[Recorded information Boundary: Start]

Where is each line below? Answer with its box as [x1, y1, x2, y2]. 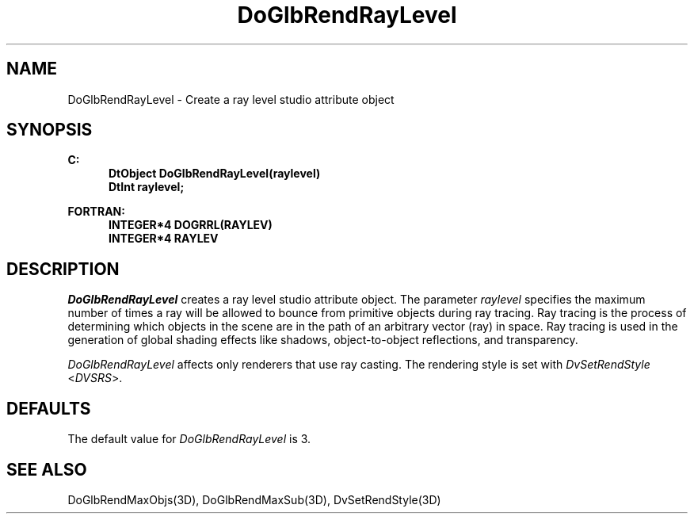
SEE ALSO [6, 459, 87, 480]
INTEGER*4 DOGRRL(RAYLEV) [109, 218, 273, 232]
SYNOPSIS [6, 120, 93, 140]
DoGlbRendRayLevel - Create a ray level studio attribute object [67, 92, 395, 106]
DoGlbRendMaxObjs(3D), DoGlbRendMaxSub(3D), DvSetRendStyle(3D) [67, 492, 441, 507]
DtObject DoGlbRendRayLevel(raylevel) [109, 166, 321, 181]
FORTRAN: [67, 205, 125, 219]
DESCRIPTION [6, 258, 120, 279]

[Recorded information Boundary: End]
[Recorded information Boundary: Start]

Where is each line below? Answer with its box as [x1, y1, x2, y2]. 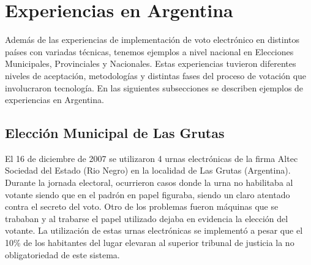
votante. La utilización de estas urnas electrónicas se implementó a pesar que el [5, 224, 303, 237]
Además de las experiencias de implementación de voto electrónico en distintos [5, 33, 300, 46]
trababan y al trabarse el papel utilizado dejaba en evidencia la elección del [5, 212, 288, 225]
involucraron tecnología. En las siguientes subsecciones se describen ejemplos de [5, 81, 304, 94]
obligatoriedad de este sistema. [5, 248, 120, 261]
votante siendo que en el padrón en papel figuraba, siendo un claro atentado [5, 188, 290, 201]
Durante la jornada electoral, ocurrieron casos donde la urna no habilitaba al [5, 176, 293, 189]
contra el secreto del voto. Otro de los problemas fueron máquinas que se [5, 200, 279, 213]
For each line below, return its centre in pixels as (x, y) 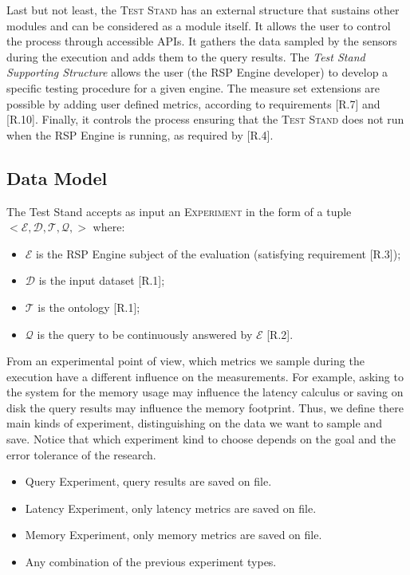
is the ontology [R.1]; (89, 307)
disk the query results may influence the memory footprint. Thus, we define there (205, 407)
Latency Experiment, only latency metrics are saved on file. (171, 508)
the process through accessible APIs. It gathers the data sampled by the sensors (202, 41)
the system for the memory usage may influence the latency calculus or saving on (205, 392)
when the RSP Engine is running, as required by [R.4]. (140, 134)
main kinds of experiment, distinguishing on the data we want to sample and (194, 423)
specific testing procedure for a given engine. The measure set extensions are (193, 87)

[Recorded information Boundary: End]
[Recorded information Boundary: Start]

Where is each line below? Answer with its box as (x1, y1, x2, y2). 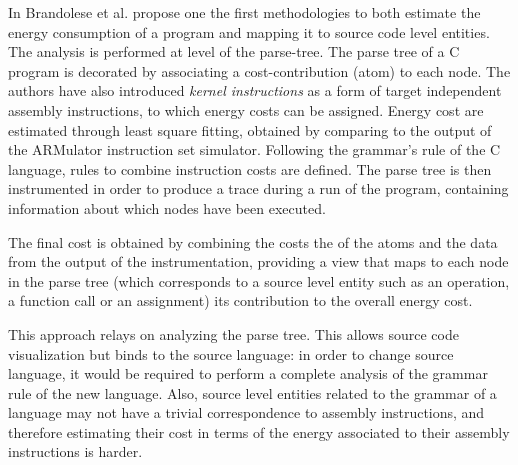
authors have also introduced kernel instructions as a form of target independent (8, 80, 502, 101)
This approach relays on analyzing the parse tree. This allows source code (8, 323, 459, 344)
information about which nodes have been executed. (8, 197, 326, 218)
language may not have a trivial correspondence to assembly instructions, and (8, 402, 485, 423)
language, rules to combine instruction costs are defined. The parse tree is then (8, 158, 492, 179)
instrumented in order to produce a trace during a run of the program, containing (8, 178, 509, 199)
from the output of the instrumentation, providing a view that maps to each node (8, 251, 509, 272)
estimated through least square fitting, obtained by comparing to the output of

[Recorded information Boundary: End]

What you have to do → Scan the data above, find each line with "output", and copy it.

Completed task →
from the output of the instrumentation, providing a view that maps to each node (8, 251, 509, 272)
estimated through least square fitting, obtained by comparing to the output of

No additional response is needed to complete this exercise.